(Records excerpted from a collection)
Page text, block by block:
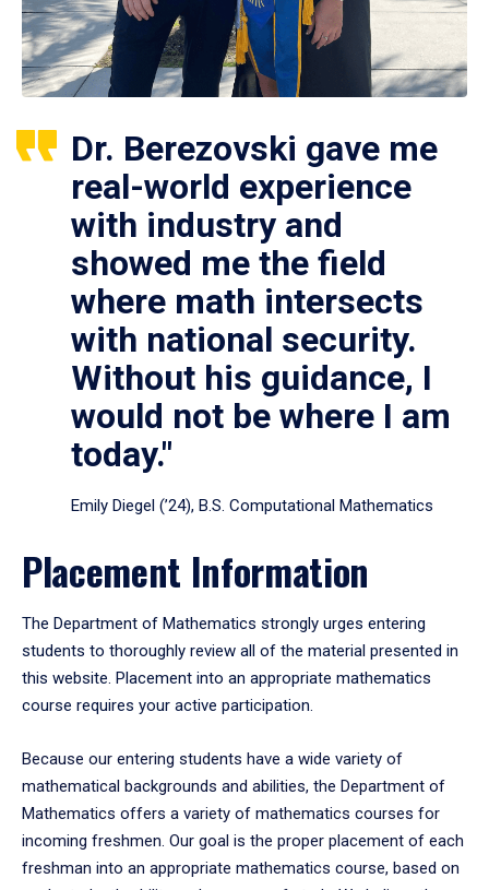
Dr. Berezovski gave me
real-world experience
with industry and
showed me the field
where math intersects
with national security.
Without his guidance, I
would not be where I am
today."
Emily Diegel (’24), B.S. Computational Mathematics
Placement Information
The Department of Mathematics strongly urges entering
students to thoroughly review all of the material presented in
this website. Placement into an appropriate mathematics
course requires your active participation.
Because our entering students have a wide variety of
mathematical backgrounds and abilities, the Department of
Mathematics offers a variety of mathematics courses for
incoming freshmen. Our goal is the proper placement of each
freshman into an appropriate mathematics course, based on
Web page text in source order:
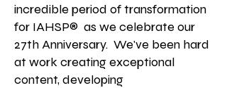
incredible period of transformation
for IAHSP® as we celebrate our
27th Anniversary. We've been hard
at work creating exceptional
content, developing
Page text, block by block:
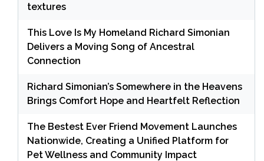
textures
This Love Is My Homeland Richard Simonian
Delivers a Moving Song of Ancestral
Connection
Richard Simonian’s Somewhere in the Heavens
Brings Comfort Hope and Heartfelt Reflection
The Bestest Ever Friend Movement Launches
Nationwide, Creating a Unified Platform for
Pet Wellness and Community Impact
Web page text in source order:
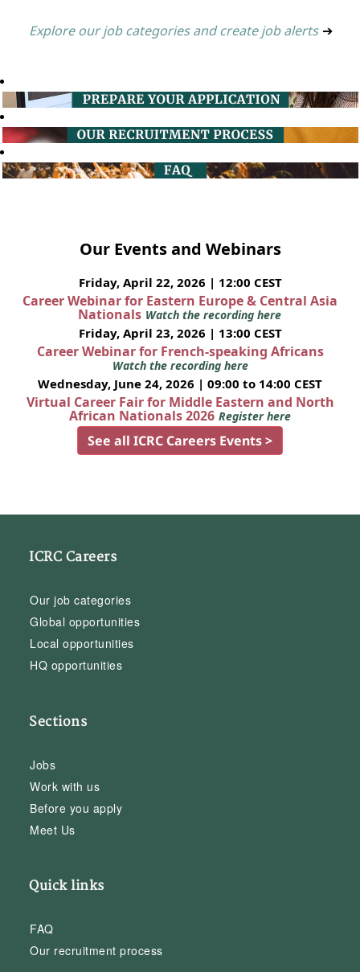
Explore our job categories and create job alerts ➔
Our Events and Webinars
Friday, April 22, 2026 | 12:00 CEST
Career Webinar for Eastern Europe & Central Asia
Nationals Watch the recording here
Friday, April 23, 2026 | 13:00 CEST
Career Webinar for French-speaking Africans
Watch the recording here
Wednesday, June 24, 2026 | 09:00 to 14:00 CEST
Virtual Career Fair for Middle Eastern and North
African Nationals 2026 Register here
See all ICRC Careers Events >
ICRC Careers
Our job categories
Global opportunities
Local opportunities
HQ opportunities
Sections
Jobs
Work with us
Before you apply
Meet Us
Quick links
FAQ
Our recruitment process
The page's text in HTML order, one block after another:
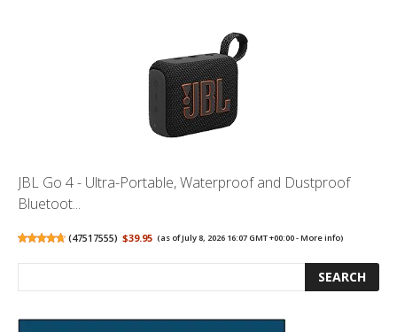
JBL Go 4 - Ultra-Portable, Waterproof and Dustproof
Bluetoot...
(47517555) $39.95 (as of July 8, 2026 16:07 GMT +00:00 -More info)
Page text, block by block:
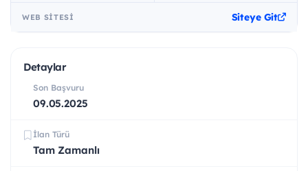
WEB SITESI Siteye Git
Detaylar
Son Başvuru
09.05.2025
İlan Türü
Tam Zamanlı
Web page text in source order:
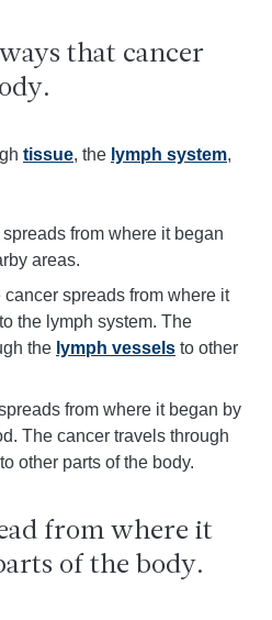
that cancer
tissue, the lymph system,
from where it began
areas.
cancer spreads from where it
the lymph system. The
the lymph vessels to other
from where it began by
The cancer travels through
to other parts of the body.
from where it
of the body.

§ **Work order**:
In the data above, each line holding "appropriate" is to be found and copied.

§ **Response box**:
this website. Placement into an appropriate mathematics
freshman into an appropriate mathematics course, based on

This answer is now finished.